3. The multifunctional transport shock absorber bracket according to claim 1, characterized in that: The rotating mechanism (200) includes several rotating shafts (201), several limiting shafts (202), several clamping plates (203), and several support rods (204). Several rotating shafts (201) are all located at both ends of the main frame (101), several limiting shafts (202) are all located outside the several rotating shafts (201), several clamping plates (203) are symmetrically located outside the several limiting shafts (202), and several support rods (204) are located outside the several rotating shafts (201).
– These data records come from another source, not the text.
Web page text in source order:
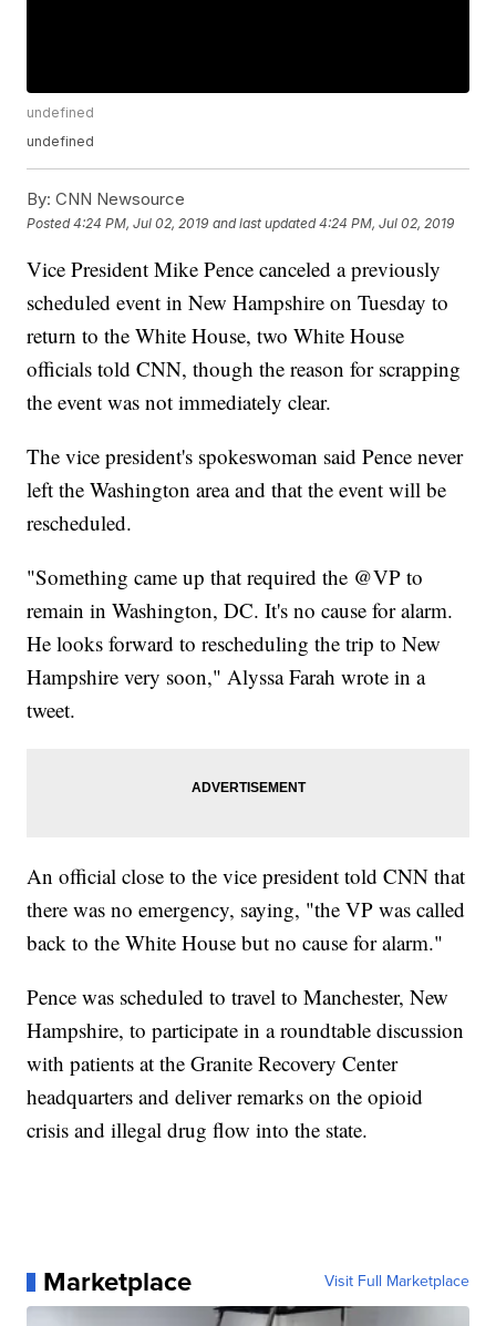
undefined
undefined
By: CNN Newsource
Posted4:24 PM, Jul 02, 2019 and last updated 4:24 PM, Jul 02, 2019
Vice President Mike Pence canceled a previously
scheduled event in New Hampshire on Tuesday to
return to the White House, two White House
officials told CNN, though the reason for scrapping
the event was not immediately clear.
The vice president's spokeswoman said Pence never
left the Washington area and that the event will be
rescheduled.
"Something came up that required the @VP to
remain in Washington, DC. It's no cause for alarm.
He looks forward to rescheduling the trip to New
Hampshire very soon," Alyssa Farah wrote in a
tweet.
An official close to the vice president told CNN that
there was no emergency, saying, "the VP was called
back to the White House but no cause for alarm."
Pence was scheduled to travel to Manchester, New
Hampshire, to participate in a roundtable discussion
with patients at the Granite Recovery Center
headquarters and deliver remarks on the opioid
crisis and illegal drug flow into the state.
Marketplace Visit Full Marketplace

4. The multifunctional transport shock absorber bracket according to claim 3, characterized in that: The buffer mechanism (300) includes a plurality of hollow rods (301), a plurality of elastic elements (302), a plurality of sliding rods (303), and a plurality of connecting members (304). The plurality of hollow rods (301) are all disposed at the bottom of the plurality of support rods (204), the plurality of elastic elements (302) are all disposed inside the plurality of hollow rods (301), the plurality of sliding rods (303) are all movably connected inside the plurality of hollow rods (301), and the plurality of connecting members (304) are all disposed at the bottom of the plurality of sliding rods (303).

5. A multifunctional transport shock absorber bracket according to claim 4, characterized in that: The transport mechanism (400) includes a plurality of casters (401), and the plurality of casters (401) are all located at the bottom of the plurality of connectors (304).

6. A multifunctional transport shock absorber bracket according to claim 5, characterized in that: Several of the casters (401) are located on the same horizontal plane, one end of the second elastic element (302) is connected to the inside of the hollow rod (301), and the other end of the second elastic element (302) is connected to the top of the slide rod (303).